#### [Exercise]
Write down exactly the lines from the one below that has "Page text, block" to the end of the data, both ends included; the pictures should not appear in your copy.

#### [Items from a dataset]
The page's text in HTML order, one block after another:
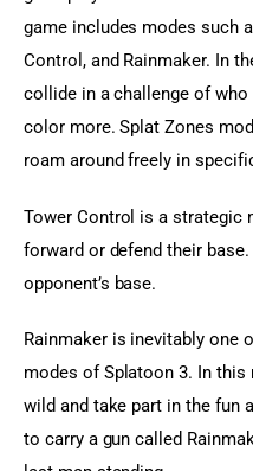
game includes modes such
Control, and Rainmaker. In
collide in a challenge of who
color more. Splat Zones
roam around freely in
Tower Control is a strategic
forward or defend their
opponent’s base.
Rainmaker is inevitably one
modes of Splatoon 3. In this
wild and take part in the fun
to carry a gun called
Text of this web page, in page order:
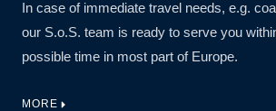
In case of immediate travel needs, e.g.
our S.o.S. team is ready to serve you
possible time in most part of Europe.
MORE
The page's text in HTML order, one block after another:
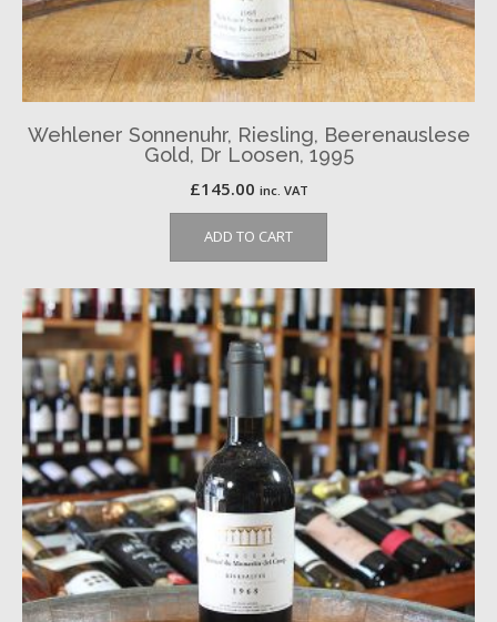
Wehlener Sonnenuhr, Riesling, Beerenauslese
Gold, Dr Loosen, 1995
£145.00 inc. VAT
ADD TO CART
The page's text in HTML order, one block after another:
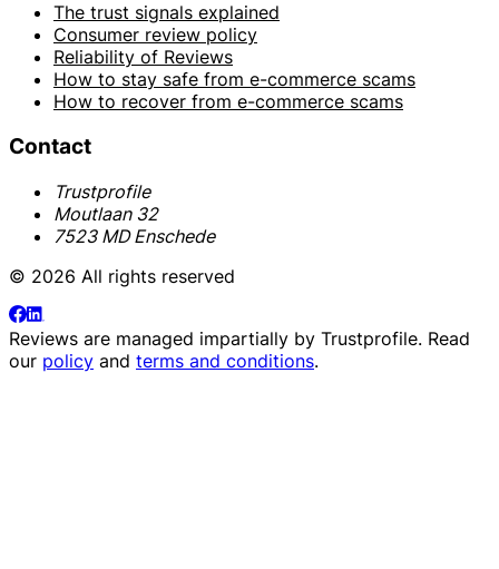
The trust signals explained
Consumer review policy
Reliability of Reviews
How to stay safe from e-commerce scams
How to recover from e-commerce scams
Contact
Trustprofile
Moutlaan 32
7523 MD Enschede
© 2026 All rights reserved
Reviews are managed impartially by Trustprofile. Read
our policy and terms and conditions.
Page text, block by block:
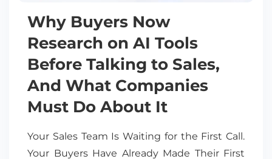
Why Buyers Now
Research on AI Tools
Before Talking to Sales,
And What Companies
Must Do About It
Your Sales Team Is Waiting for the First Call.
Your Buyers Have Already Made Their First
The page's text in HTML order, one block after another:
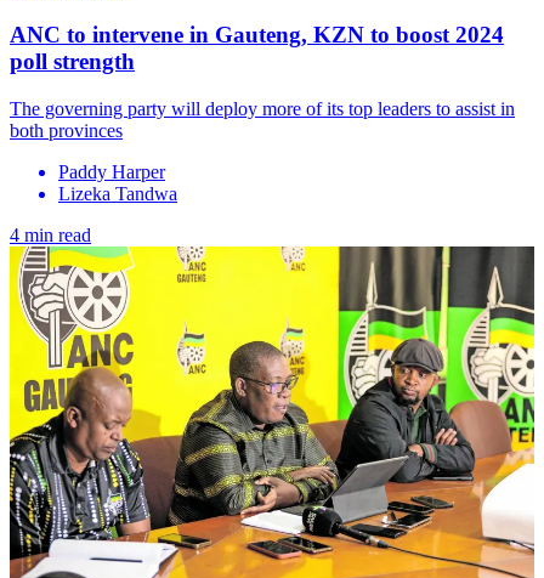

#### [Reply to the exercise]
Page text, block by block:
Why Buyers Now
Research on AI Tools
Before Talking to Sales,
And What Companies
Must Do About It
Your Sales Team Is Waiting for the First Call.
Your Buyers Have Already Made Their First
The page's text in HTML order, one block after another:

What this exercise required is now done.